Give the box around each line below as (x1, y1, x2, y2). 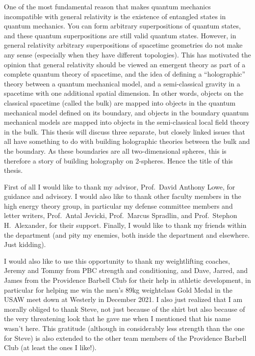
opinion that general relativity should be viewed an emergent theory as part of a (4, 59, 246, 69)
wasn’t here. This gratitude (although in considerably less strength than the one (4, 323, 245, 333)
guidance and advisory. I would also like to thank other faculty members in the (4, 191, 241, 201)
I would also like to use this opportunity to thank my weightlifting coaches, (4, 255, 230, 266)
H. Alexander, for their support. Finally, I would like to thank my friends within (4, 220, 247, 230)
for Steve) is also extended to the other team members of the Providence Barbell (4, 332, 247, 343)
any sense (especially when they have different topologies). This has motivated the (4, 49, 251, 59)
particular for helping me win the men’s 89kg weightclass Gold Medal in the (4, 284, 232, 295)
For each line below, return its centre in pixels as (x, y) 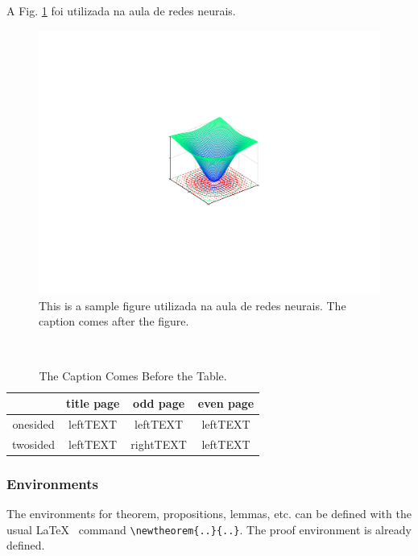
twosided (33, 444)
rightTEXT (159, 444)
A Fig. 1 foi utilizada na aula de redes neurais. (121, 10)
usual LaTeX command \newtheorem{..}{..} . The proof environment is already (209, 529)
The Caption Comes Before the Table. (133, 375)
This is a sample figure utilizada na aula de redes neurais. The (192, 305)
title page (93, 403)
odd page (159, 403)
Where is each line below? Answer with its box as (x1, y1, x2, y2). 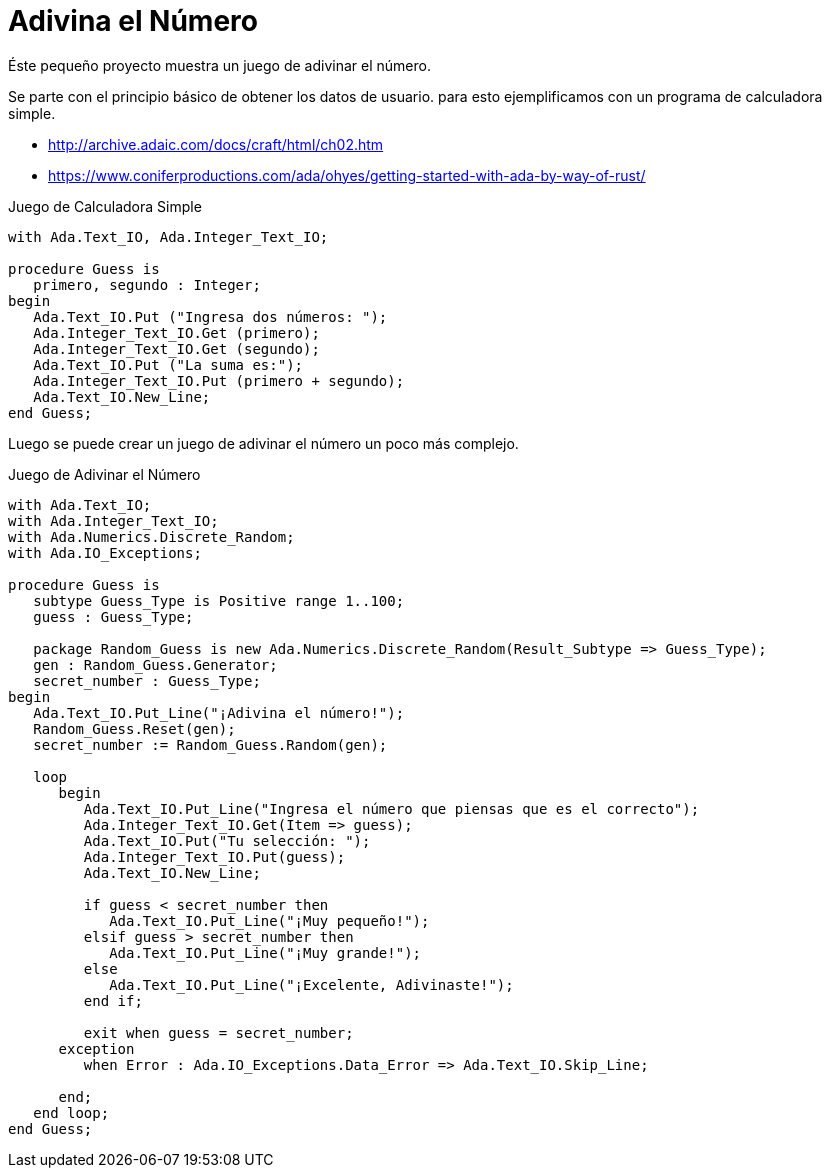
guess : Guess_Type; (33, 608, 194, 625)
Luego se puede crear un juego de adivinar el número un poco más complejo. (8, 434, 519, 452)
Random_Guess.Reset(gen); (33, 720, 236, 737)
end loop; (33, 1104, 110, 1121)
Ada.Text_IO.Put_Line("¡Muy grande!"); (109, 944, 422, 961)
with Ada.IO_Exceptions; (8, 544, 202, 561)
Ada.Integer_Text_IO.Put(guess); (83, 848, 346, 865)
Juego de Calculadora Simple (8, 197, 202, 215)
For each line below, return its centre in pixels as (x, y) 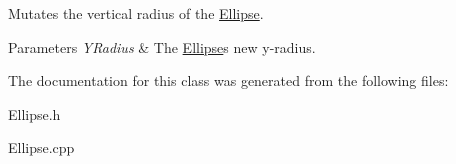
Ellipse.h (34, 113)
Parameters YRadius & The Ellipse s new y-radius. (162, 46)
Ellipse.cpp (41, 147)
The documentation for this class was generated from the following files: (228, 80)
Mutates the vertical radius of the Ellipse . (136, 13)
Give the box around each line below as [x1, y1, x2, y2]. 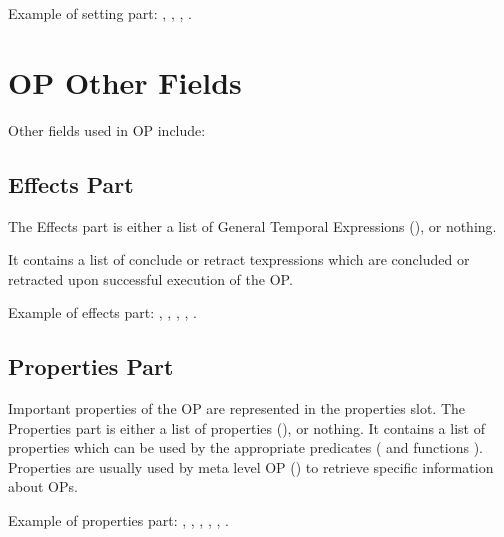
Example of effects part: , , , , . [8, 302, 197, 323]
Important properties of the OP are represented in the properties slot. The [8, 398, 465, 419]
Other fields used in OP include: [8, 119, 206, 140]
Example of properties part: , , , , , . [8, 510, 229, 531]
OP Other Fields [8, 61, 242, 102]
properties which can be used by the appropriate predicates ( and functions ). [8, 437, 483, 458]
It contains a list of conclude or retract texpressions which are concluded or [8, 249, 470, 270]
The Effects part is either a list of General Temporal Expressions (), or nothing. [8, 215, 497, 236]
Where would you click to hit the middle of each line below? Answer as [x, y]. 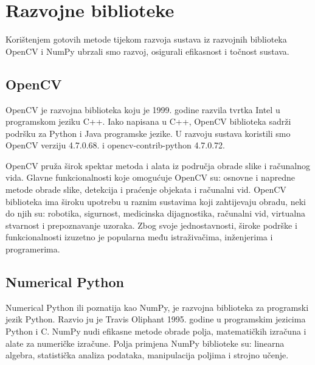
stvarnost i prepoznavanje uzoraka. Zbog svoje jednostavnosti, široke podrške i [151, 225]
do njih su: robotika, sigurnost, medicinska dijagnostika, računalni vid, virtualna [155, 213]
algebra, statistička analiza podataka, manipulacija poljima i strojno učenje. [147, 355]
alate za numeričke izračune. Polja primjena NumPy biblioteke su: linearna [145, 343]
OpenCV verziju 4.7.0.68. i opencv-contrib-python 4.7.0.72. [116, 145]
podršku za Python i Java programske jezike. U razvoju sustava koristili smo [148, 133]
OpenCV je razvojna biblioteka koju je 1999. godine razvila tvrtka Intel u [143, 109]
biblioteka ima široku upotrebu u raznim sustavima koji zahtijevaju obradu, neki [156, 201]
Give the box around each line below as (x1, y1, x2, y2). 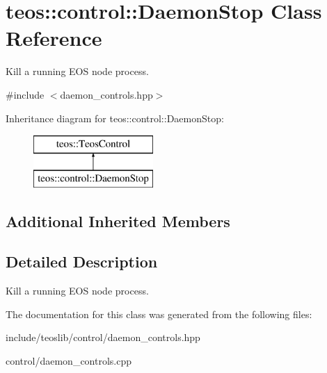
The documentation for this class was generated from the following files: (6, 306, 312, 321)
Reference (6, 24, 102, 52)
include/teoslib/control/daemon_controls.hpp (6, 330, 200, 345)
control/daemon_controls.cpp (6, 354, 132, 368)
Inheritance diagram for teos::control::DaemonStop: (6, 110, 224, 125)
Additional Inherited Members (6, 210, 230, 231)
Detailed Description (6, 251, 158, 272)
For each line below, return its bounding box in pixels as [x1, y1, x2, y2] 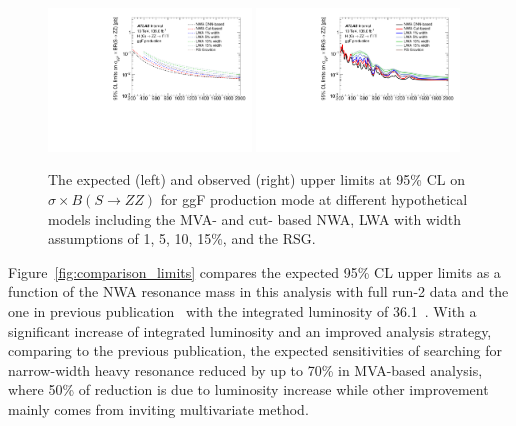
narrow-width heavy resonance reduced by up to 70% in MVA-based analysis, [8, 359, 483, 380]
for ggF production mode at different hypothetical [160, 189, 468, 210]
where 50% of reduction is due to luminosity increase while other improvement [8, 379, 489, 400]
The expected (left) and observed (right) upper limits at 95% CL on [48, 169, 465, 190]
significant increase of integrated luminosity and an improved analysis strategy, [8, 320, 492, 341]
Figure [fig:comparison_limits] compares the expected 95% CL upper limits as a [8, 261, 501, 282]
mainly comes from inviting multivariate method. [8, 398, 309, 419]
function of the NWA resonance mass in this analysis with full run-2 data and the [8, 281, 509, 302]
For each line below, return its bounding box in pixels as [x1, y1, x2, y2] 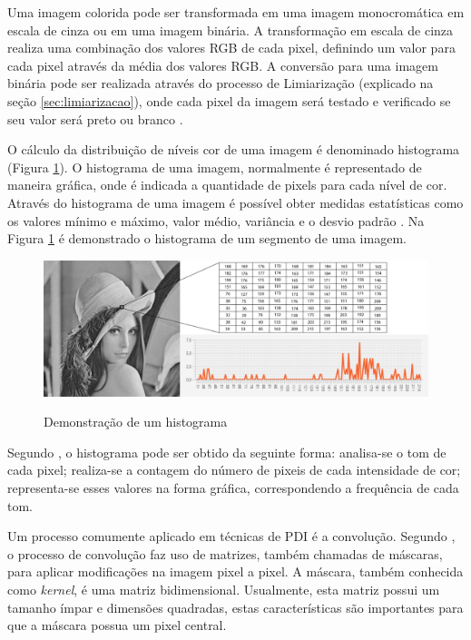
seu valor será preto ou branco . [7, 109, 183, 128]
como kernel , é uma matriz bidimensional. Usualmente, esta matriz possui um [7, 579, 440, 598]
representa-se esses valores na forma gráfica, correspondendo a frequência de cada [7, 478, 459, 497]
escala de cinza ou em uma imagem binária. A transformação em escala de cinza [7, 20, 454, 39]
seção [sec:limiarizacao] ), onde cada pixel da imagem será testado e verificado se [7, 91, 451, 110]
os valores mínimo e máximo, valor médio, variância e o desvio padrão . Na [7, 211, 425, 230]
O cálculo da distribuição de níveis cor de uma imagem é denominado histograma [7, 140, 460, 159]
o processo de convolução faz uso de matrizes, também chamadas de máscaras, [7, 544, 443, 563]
------------------------------------------------------------
YOUR GOAL
With the pictures dropped, give every entry above again exactly.

WRITTEN ANSWER
Give the box around each line below as (x1, y1, x2, y2). 
opinion that general relativity should be viewed an emergent theory as part of a (4, 59, 246, 69)
wasn’t here. This gratitude (although in considerably less strength than the one (4, 323, 245, 333)
guidance and advisory. I would also like to thank other faculty members in the (4, 191, 241, 201)
I would also like to use this opportunity to thank my weightlifting coaches, (4, 255, 230, 266)
H. Alexander, for their support. Finally, I would like to thank my friends within (4, 220, 247, 230)
for Steve) is also extended to the other team members of the Providence Barbell (4, 332, 247, 343)
any sense (especially when they have different topologies). This has motivated the (4, 49, 251, 59)
particular for helping me win the men’s 89kg weightclass Gold Medal in the (4, 284, 232, 295)
For each line below, return its centre in pixels as (x, y) 
twosided (33, 444)
rightTEXT (159, 444)
A Fig. 1 foi utilizada na aula de redes neurais. (121, 10)
usual LaTeX command \newtheorem{..}{..} . The proof environment is already (209, 529)
The Caption Comes Before the Table. (133, 375)
This is a sample figure utilizada na aula de redes neurais. The (192, 305)
title page (93, 403)
odd page (159, 403)
Where is each line below? Answer with its box as (x1, y1, x2, y2). 
guess : Guess_Type; (33, 608, 194, 625)
Luego se puede crear un juego de adivinar el número un poco más complejo. (8, 434, 519, 452)
Random_Guess.Reset(gen); (33, 720, 236, 737)
end loop; (33, 1104, 110, 1121)
Ada.Text_IO.Put_Line("¡Muy grande!"); (109, 944, 422, 961)
with Ada.IO_Exceptions; (8, 544, 202, 561)
Ada.Integer_Text_IO.Put(guess); (83, 848, 346, 865)
Juego de Calculadora Simple (8, 197, 202, 215)
For each line below, return its centre in pixels as (x, y) 
Ellipse.h (34, 113)
Parameters YRadius & The Ellipse s new y-radius. (162, 46)
Ellipse.cpp (41, 147)
The documentation for this class was generated from the following files: (228, 80)
Mutates the vertical radius of the Ellipse . (136, 13)
Give the box around each line below as [x1, y1, x2, y2]. 
Example of effects part: , , , , . [8, 302, 197, 323]
Important properties of the OP are represented in the properties slot. The [8, 398, 465, 419]
Other fields used in OP include: [8, 119, 206, 140]
Example of properties part: , , , , , . [8, 510, 229, 531]
OP Other Fields [8, 61, 242, 102]
properties which can be used by the appropriate predicates ( and functions ). [8, 437, 483, 458]
It contains a list of conclude or retract texpressions which are concluded or [8, 249, 470, 270]
The Effects part is either a list of General Temporal Expressions (), or nothing. [8, 215, 497, 236]
Where would you click to hit the middle of each line below? Answer as [x, y]. 
stvarnost i prepoznavanje uzoraka. Zbog svoje jednostavnosti, široke podrške i [151, 225]
do njih su: robotika, sigurnost, medicinska dijagnostika, računalni vid, virtualna [155, 213]
algebra, statistička analiza podataka, manipulacija poljima i strojno učenje. [147, 355]
alate za numeričke izračune. Polja primjena NumPy biblioteke su: linearna [145, 343]
OpenCV verziju 4.7.0.68. i opencv-contrib-python 4.7.0.72. [116, 145]
podršku za Python i Java programske jezike. U razvoju sustava koristili smo [148, 133]
OpenCV je razvojna biblioteka koju je 1999. godine razvila tvrtka Intel u [143, 109]
biblioteka ima široku upotrebu u raznim sustavima koji zahtijevaju obradu, neki [156, 201]
Give the box around each line below as (x1, y1, x2, y2). 
The documentation for this class was generated from the following files: (6, 306, 312, 321)
Reference (6, 24, 102, 52)
include/teoslib/control/daemon_controls.hpp (6, 330, 200, 345)
control/daemon_controls.cpp (6, 354, 132, 368)
Inheritance diagram for teos::control::DaemonStop: (6, 110, 224, 125)
Additional Inherited Members (6, 210, 230, 231)
Detailed Description (6, 251, 158, 272)
For each line below, return its bounding box in pixels as [x1, y1, x2, y2] 
narrow-width heavy resonance reduced by up to 70% in MVA-based analysis, [8, 359, 483, 380]
for ggF production mode at different hypothetical [160, 189, 468, 210]
where 50% of reduction is due to luminosity increase while other improvement [8, 379, 489, 400]
The expected (left) and observed (right) upper limits at 95% CL on [48, 169, 465, 190]
significant increase of integrated luminosity and an improved analysis strategy, [8, 320, 492, 341]
Figure [fig:comparison_limits] compares the expected 95% CL upper limits as a [8, 261, 501, 282]
mainly comes from inviting multivariate method. [8, 398, 309, 419]
function of the NWA resonance mass in this analysis with full run-2 data and the [8, 281, 509, 302]
For each line below, return its bounding box in pixels as [x1, y1, x2, y2] 
seu valor será preto ou branco . [7, 109, 183, 128]
como kernel , é uma matriz bidimensional. Usualmente, esta matriz possui um [7, 579, 440, 598]
representa-se esses valores na forma gráfica, correspondendo a frequência de cada [7, 478, 459, 497]
escala de cinza ou em uma imagem binária. A transformação em escala de cinza [7, 20, 454, 39]
seção [sec:limiarizacao] ), onde cada pixel da imagem será testado e verificado se [7, 91, 451, 110]
os valores mínimo e máximo, valor médio, variância e o desvio padrão . Na [7, 211, 425, 230]
O cálculo da distribuição de níveis cor de uma imagem é denominado histograma [7, 140, 460, 159]
o processo de convolução faz uso de matrizes, também chamadas de máscaras, [7, 544, 443, 563]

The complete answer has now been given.